13. The kit as recited in claim 12, wherein the electrical contacts of each of the first and second right-angle connectors define a select number of electrical contacts whose mounting portions are forward-most mounting portions such that no mounting portions are disposed between the forward-most mounting portions and the front portion of the connector housing, and the forward-most mounting portions of the first right-angle connector are spaced from the front portion of the respective front portion of the connector housing a distance less than a distance that the forward-most mounting portions of the second right-angle connector are spaced from the respective front portion of the connector housing.

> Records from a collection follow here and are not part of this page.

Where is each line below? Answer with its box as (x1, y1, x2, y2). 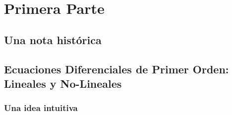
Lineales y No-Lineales (4, 75, 122, 91)
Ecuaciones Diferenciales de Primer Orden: (4, 61, 229, 76)
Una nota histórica (4, 32, 102, 47)
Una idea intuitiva (4, 102, 78, 114)
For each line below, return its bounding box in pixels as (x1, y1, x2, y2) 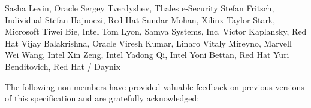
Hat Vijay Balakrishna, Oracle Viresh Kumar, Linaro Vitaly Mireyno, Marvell (5, 36, 292, 49)
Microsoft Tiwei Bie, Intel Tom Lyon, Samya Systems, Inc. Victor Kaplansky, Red (5, 25, 307, 38)
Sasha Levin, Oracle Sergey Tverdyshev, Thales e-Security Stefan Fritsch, (5, 2, 274, 14)
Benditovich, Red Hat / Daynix (5, 60, 121, 72)
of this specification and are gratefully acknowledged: (5, 92, 200, 104)
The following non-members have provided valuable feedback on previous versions (5, 80, 304, 92)
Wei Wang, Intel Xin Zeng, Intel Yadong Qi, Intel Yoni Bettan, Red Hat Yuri (5, 48, 289, 61)
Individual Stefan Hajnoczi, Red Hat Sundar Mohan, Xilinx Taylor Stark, (5, 13, 276, 26)
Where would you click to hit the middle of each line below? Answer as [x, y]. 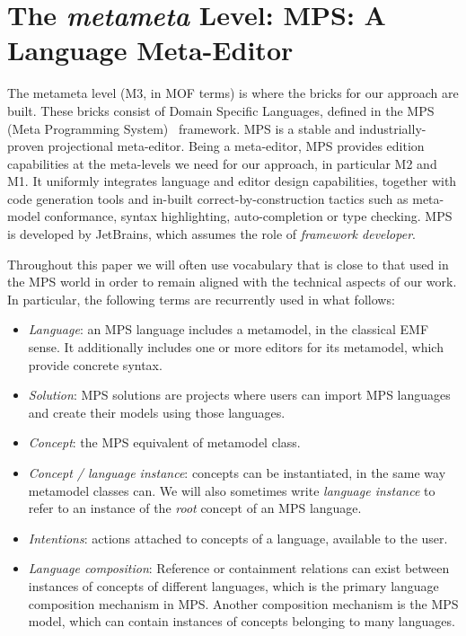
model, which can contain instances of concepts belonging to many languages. [242, 621]
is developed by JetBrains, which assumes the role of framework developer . [211, 234]
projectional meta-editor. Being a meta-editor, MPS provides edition [236, 146]
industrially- [393, 128]
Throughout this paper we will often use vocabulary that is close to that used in [228, 264]
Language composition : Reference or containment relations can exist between [239, 568]
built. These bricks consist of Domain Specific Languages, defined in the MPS [221, 110]
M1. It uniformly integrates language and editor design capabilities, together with [232, 181]
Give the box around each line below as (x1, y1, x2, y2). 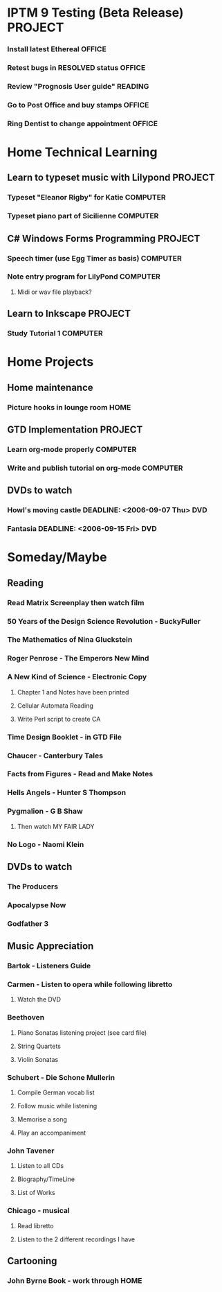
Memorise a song (17, 1115, 67, 1124)
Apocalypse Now (7, 900, 66, 909)
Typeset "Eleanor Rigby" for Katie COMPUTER (7, 193, 166, 202)
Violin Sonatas (17, 1055, 59, 1063)
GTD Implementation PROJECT (7, 424, 143, 436)
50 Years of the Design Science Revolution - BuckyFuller (7, 616, 201, 626)
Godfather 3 (7, 918, 49, 928)
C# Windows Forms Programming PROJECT (7, 232, 201, 244)
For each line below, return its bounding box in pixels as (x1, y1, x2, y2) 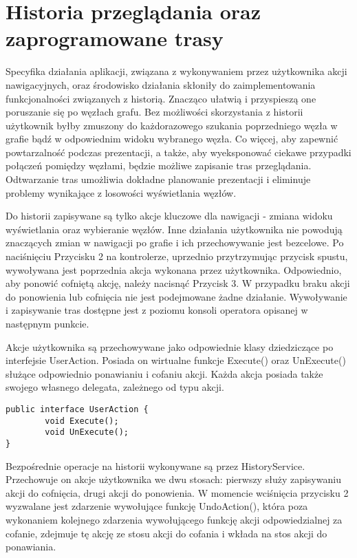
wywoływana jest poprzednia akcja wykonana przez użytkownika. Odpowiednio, (6, 262, 342, 277)
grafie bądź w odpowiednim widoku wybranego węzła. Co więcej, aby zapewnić (6, 131, 338, 146)
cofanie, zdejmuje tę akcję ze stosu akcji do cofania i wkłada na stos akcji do (6, 526, 327, 540)
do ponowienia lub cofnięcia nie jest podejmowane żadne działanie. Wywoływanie (6, 289, 347, 303)
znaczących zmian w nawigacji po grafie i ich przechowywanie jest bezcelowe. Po (6, 235, 344, 250)
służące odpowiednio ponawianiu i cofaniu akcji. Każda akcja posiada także (6, 366, 323, 380)
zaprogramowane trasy (6, 24, 224, 52)
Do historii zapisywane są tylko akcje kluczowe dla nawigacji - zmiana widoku (6, 208, 333, 223)
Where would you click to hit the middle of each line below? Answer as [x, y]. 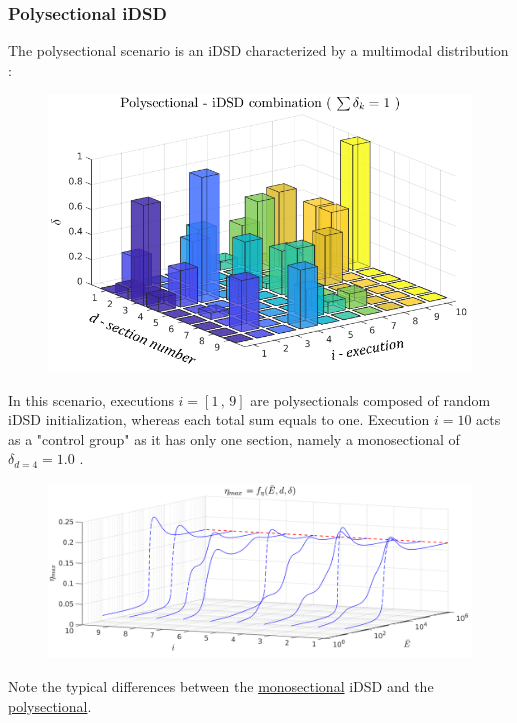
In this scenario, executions [91, 399]
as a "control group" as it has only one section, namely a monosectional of [234, 438]
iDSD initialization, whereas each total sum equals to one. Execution [219, 419]
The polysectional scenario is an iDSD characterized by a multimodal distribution [258, 50]
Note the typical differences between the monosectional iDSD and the [221, 686]
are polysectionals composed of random [370, 399]
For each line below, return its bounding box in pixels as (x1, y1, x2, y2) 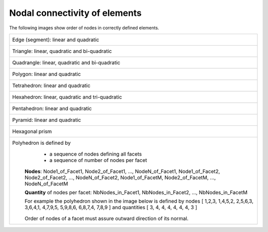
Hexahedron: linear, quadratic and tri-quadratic (12, 93, 123, 100)
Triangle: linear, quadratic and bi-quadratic (12, 48, 112, 55)
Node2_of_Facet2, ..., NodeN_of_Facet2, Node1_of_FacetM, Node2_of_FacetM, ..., (24, 174, 216, 181)
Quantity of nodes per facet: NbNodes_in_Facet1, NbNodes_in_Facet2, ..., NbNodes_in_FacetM (24, 189, 248, 196)
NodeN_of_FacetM (24, 180, 68, 187)
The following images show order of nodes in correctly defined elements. (9, 25, 159, 31)
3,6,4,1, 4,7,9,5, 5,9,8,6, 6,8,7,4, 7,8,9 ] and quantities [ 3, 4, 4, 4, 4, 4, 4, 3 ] (24, 204, 198, 211)
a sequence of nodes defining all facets (49, 150, 142, 157)
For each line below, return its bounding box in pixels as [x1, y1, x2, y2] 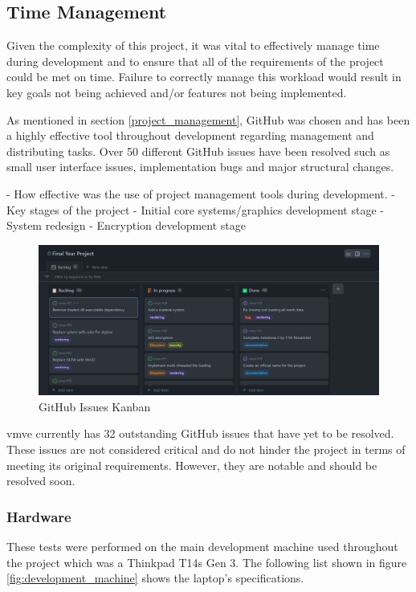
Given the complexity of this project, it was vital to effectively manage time [6, 37, 380, 54]
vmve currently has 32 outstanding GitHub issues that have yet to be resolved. [6, 425, 394, 442]
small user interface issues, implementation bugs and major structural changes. [6, 158, 394, 175]
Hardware [6, 506, 71, 526]
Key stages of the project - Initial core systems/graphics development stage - [6, 201, 384, 218]
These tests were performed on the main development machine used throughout [6, 538, 398, 555]
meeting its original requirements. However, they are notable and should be [6, 456, 377, 473]
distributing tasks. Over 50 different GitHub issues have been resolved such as [6, 142, 390, 159]
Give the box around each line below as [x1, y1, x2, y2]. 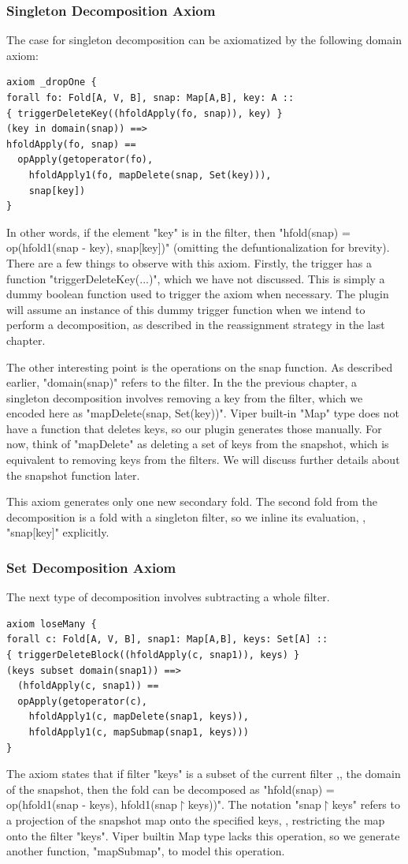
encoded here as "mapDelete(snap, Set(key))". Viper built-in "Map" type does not [6, 405, 400, 421]
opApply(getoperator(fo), [17, 154, 154, 166]
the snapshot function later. [6, 466, 140, 483]
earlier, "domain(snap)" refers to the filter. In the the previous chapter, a [6, 374, 357, 391]
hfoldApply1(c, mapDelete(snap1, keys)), [28, 711, 249, 723]
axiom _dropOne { [6, 77, 97, 88]
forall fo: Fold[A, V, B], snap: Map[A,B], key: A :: [6, 92, 295, 103]
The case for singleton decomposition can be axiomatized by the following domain [6, 32, 402, 48]

14. A method of selling electrical connectors, the method comprising the steps of:

1) offering for sale a first right-angle electrical connector that is configured to be mounted onto an upper mounting surface of a corresponding printed circuit board, the printed circuit board further defining a lower surface spaced from the upper mounting surface so as to define a thickness, the first right-angle electrical connector comprising:

2) offering for sale a second right-angle electrical connector configured to be mounted onto an upper mounting surface of a corresponding printed circuit board, the printed circuit board further defining a lower surface spaced from the upper mounting surface so as to define a thickness, the second right-angle electrical connector comprising:

15. A method of reducing a height of an electrical connector, the method comprising the steps of:

providing or teaching the use of a printed circuit board having upper and lower surfaces, and an outer surface that extends between the upper and lower surfaces, the printed circuit board further including an edge that defines at least a portion of an outer perimeter of the printed circuit board;

identifying a first electrical connector having a connector housing and a plurality of electrical contacts retained by the connector housing, each of the plurality of electrical contacts defining a mating portions configured to mate with a complementary electrical connector, and each of the plurality of electrical contacts defining an opposed mounting portion configured to be mounted to the printed circuit board,

identifying select mating portions of a select number of electrical contacts among the plurality of electrical contacts, wherein the select mating portions are disposed below the lower surface of the printed circuit board when the electrical connector is mounted to the upper surface of the printed circuit board; and

teaching the step of constructing a modified electrical connector that is constructed substantially identically with respect to the first electrical connector, wherein the modified electrical connector is devoid of the select number of electrical contacts such that the connector housing of the modified electrical connector terminates at a location between the upper and lower surfaces of the printed circuit board.